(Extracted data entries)

┄┄┄┄┄┄┄┄┄┄

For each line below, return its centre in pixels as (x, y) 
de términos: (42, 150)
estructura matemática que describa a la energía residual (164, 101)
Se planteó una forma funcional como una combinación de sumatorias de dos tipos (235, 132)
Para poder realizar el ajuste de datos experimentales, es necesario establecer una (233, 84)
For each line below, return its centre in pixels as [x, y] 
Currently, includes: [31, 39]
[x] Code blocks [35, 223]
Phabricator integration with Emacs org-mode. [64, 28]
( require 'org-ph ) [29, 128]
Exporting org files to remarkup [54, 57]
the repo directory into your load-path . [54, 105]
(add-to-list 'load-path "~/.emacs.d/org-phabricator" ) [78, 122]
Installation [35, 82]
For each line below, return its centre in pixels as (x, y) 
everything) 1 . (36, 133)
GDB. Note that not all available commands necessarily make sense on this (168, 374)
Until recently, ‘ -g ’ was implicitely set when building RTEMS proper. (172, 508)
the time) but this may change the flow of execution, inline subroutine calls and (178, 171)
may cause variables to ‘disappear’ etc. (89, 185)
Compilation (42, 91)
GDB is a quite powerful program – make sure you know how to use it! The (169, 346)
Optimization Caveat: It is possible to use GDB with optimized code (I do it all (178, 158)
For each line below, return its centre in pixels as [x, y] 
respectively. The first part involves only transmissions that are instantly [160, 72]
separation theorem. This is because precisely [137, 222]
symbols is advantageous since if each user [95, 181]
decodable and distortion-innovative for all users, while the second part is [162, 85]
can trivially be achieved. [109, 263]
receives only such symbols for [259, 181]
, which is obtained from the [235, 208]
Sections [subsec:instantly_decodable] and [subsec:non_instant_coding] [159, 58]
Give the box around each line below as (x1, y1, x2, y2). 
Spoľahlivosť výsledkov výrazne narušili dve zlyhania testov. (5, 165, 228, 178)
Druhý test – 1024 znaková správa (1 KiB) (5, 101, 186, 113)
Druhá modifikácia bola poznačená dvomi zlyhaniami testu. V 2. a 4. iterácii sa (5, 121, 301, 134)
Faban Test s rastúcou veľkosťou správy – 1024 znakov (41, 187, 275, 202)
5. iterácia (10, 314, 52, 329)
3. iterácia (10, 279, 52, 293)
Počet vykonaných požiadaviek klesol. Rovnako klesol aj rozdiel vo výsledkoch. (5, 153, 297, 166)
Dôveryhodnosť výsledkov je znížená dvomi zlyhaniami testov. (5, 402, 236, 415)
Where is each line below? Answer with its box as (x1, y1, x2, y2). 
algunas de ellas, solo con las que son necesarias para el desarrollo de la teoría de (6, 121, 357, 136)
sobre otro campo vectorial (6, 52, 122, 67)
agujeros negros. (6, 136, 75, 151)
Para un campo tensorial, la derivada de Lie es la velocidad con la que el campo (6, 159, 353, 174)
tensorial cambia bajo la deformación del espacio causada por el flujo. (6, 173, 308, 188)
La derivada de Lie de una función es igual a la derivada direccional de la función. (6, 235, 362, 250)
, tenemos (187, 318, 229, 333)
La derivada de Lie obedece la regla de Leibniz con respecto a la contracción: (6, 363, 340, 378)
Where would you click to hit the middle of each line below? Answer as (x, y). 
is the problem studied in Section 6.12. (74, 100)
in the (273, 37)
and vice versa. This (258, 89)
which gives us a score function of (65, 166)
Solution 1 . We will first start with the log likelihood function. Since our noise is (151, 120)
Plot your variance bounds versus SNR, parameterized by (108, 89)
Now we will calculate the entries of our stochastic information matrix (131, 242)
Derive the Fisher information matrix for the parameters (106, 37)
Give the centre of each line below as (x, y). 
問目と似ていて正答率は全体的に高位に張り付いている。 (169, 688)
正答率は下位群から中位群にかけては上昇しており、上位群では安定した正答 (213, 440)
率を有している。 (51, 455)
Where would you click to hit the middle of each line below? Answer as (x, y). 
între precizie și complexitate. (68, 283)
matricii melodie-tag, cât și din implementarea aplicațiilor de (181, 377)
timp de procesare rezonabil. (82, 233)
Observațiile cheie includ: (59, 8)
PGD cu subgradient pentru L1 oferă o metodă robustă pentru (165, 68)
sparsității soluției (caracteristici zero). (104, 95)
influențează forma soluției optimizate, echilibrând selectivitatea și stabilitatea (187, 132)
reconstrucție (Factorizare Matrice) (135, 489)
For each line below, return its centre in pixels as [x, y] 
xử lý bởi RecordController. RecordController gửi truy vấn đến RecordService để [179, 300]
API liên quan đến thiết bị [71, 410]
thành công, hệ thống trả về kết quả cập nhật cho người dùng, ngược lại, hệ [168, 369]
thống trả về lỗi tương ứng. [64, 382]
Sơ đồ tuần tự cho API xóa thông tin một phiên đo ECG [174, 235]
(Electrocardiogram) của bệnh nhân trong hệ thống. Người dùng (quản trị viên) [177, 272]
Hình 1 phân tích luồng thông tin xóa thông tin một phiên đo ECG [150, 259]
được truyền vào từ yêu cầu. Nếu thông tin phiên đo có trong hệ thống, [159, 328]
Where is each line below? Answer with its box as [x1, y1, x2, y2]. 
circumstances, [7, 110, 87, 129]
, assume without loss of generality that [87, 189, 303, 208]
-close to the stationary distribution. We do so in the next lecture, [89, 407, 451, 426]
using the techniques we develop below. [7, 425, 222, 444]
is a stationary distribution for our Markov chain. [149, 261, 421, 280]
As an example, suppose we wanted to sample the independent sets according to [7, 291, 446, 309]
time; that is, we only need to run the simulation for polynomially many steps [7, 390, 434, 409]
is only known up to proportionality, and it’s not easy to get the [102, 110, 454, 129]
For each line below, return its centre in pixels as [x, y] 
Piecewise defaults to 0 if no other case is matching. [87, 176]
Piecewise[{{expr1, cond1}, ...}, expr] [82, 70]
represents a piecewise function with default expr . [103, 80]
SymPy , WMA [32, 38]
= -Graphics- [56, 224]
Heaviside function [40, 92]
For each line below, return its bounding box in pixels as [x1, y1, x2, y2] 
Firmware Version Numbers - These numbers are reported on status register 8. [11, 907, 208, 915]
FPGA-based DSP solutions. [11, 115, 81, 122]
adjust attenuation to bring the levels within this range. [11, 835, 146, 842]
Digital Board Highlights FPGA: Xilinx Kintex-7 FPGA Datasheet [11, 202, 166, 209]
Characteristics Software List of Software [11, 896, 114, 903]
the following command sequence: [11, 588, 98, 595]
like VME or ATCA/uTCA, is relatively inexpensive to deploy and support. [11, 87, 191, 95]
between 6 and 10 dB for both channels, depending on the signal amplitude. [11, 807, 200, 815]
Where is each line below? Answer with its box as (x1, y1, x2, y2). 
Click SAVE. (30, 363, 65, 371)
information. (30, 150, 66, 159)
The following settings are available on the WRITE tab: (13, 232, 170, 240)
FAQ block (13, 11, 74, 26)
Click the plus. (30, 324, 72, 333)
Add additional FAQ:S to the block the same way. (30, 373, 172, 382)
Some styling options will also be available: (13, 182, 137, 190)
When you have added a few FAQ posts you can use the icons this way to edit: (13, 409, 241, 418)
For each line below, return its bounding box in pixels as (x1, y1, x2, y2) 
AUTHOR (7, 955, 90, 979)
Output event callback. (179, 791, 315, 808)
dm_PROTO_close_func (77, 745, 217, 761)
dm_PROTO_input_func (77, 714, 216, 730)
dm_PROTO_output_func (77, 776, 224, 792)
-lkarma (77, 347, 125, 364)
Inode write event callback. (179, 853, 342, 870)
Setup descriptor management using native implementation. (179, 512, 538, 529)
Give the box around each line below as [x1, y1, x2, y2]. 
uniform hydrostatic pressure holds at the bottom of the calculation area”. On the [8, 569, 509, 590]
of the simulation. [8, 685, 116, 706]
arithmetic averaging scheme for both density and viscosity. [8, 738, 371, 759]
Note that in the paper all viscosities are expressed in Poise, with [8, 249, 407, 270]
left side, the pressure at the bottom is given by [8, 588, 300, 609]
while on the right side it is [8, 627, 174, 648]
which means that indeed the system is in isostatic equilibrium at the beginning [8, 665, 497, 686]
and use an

┄┄┄┄┄┄┄┄┄┄

- _Exercise_
From the data above, work out how many lines hold "make". Answer with the number alone.

- _Answer_
2